_Your goal_:
Repeat every entry word for word, skipping the pictures.

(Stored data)

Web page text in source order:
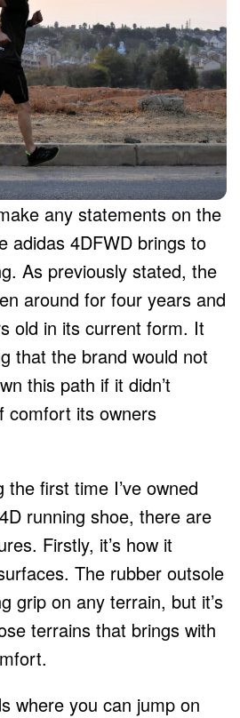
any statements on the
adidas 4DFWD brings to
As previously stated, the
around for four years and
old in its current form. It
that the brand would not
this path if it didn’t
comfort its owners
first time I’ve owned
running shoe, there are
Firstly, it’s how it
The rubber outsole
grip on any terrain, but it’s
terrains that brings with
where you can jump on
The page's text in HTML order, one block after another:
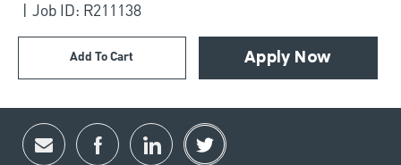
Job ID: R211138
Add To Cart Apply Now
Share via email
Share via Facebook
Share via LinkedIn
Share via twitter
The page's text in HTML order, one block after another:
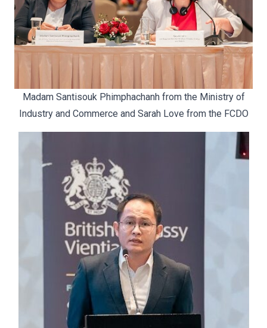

_Task response_:
Web page text in source order:
any statements on the
adidas 4DFWD brings to
As previously stated, the
around for four years and
old in its current form. It
that the brand would not
this path if it didn’t
comfort its owners
first time I’ve owned
running shoe, there are
Firstly, it’s how it
The rubber outsole
grip on any terrain, but it’s
terrains that brings with
where you can jump on
The page's text in HTML order, one block after another:
Job ID: R211138
Add To Cart Apply Now
Share via email
Share via Facebook
Share via LinkedIn
Share via twitter
The page's text in HTML order, one block after another:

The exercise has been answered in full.